Because leather is a natural product it will absorb the oil. This will darken the leather and could make it swell. I would suggest to go to a motorcycleshop and ask them for leather care products. They have colourless waxes that will close the open pores of the leather and feed the leather to keep it from drying and cracking. Remember that leather is just dead skin and we try to keep it from decaying. If u are going to soak the handles the oil will get into every nook and pore and might come out when u grab the handle or extend force on it. A slippery handle might not be what u are looking for. I would go for the white leatherwax for the handles.
 
are mortal enemies! That's the quickest way, oil wise to ruin a good scabbard. Mineral oil has such a high viscosity that leather just soaks it up like a sponge. When you see limp, dark leather scabbards and sheaths, someone has put something kin to that or some sort of machine oil on it. As for putting it on stag, I can't see that either unless your looking for sort of a translucent sort of look as it (stag) will soak it up as well over a period of uses. I'd use Renaissance wax on the stag.

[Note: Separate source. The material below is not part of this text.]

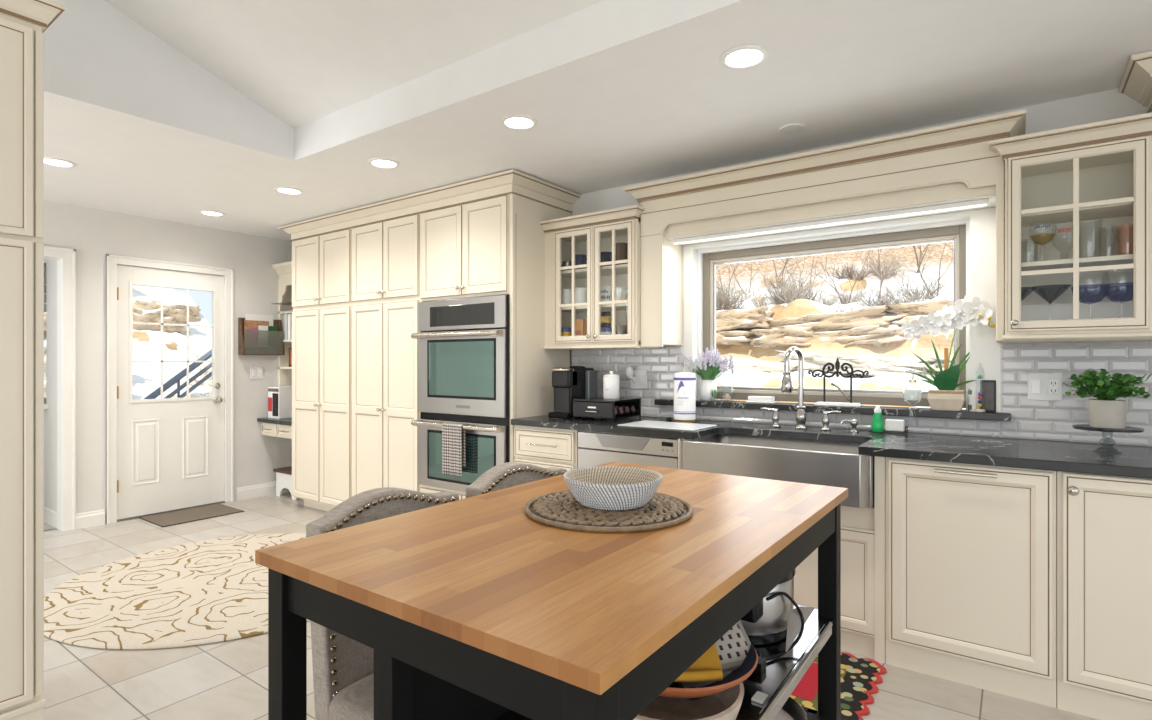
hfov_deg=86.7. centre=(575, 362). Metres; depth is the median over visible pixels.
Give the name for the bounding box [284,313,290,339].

Both stag and leather are most easily damaged by two things: heat and UV. Leave'em in the sun for very long and you can count on faded chalky stag and brittle leather.
As for your leather, I use "Cavalryman's dressing". My ex-father-inlaw, now deceased, (my x-wife's oldest brother and my own dad are but 9 years apart! she was the youngest of nine children) told me how to make it as he served in the U.S. Army Cav. up in Chicago of all places in 1938. They still had and maintained horses. He told me part of their duty was to mix up a dressing that was three parts bee's wax and one part neatsfoot oil, (NOT neatsfoot oil 'compound'). The finished product when cooled is the consistancy of soft shoe polish. you heat it up till clear, paint it on and warm it over a stove to have it soak in. Truthfullly, it's more or less the same thing as "snowproof" dressing but very cheap to make up. It leave your leather waterproof and imparts a nice golden color to tooling/harness leather not to mention it smells great.

regards, mitch
 
Soaking a stacked leather handle in oil could possibly cause the leather rings to seperate. The handle is a series of leather rings glued together along the length of the hidden tang. I use Kiwi neutral polish on all my leather sheathes and it works great to protect them. It's in a can and is used as a shoe polish.
Scott
 
Thanks gentleman. I'm glad I ask. I was a little leary of mineral oil on leather. I think I knew something wasn't right about it. The stag handled ones got the mineral oil bath and the combination leather and stag got the Kiwi on the leather and the Ren wax on the stag.